Myles Helfand: I'll close with a general patient management question: What do you tell your newly diagnosed patients about their prognosis? About what they should be expecting to experience over the next few months?

Douglas Dieterich: In terms of the treatment of hepatitis C, what I tell my patients is that it's a really good time to have hepatitis C. There are about 30 new drugs on the way. We're almost certain to be able to cure your disease at some point in the very near future.

In terms of the acute hep C, Daniel, I'll let you take it for those recommendations.

Daniel Fierer: I think the idea is to try to get people treated really early. I can say the same thing to the patient: that the chance of cure, right up front, right now, is extremely high. It's close to 90 percent, I'd say, in our hands here. And the few people who aren't cured here, they will be in the same boat of having really great drugs in a couple of years. So this is a great time to have hep C. If you can have it now and not be super-sick from it already, then we're really going to be able to get people cured.
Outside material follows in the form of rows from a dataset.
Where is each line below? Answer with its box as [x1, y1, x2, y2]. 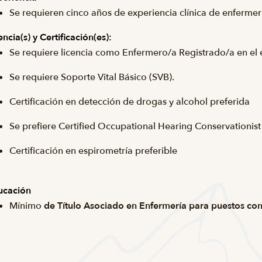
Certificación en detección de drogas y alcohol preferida [9, 95, 250, 108]
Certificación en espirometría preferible [9, 144, 177, 157]
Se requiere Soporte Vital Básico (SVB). [9, 71, 174, 84]
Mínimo [9, 199, 44, 212]

To reassure people: I think there are probably very few people who can't wait six months [to start HCV treatment]. We know about those people already, probably. They're clinically sick.


Douglas Dieterich: There may be other reasons that people want to be treated, and not just for the severity of their illness. Social reasons: They're getting married; they want to have a kid; they're leaving the country; they're changing insurance; they're getting Medicare and there are donut hole issues; while they have good insurance, they want to be treated now; etc. There are lots of social reasons to be treated now.
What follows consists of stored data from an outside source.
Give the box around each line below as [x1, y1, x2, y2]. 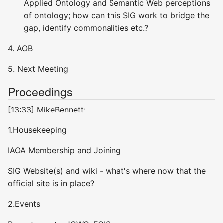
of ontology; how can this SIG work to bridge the [24, 10, 209, 21]
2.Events [8, 199, 40, 209]
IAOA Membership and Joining [8, 145, 121, 156]
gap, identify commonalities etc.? [24, 23, 148, 33]
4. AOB [8, 43, 33, 54]
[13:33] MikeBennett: [8, 105, 86, 115]
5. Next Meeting [8, 64, 68, 74]
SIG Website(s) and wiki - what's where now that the [8, 166, 206, 176]
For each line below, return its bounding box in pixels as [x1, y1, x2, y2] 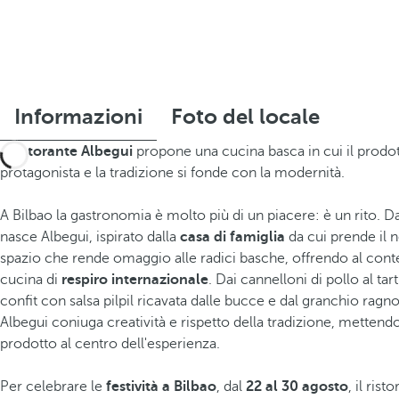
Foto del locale [171, 104, 320, 129]
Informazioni [14, 104, 142, 129]
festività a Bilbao [106, 379, 216, 395]
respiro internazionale [61, 272, 208, 288]
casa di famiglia [180, 229, 285, 245]
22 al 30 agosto [246, 379, 348, 395]

But there are probably not a lot of medical reasons. We're treating almost everybody now, compared to what we were doing two years ago.

Myles Helfand: It's an important point: That as clear as the clinical realities are, there might be social things that you need to get at as a provider in order to be able to really tease out whether the person is a good candidate for starting -- and whether, when they start, they will stick to that treatment until the course is complete.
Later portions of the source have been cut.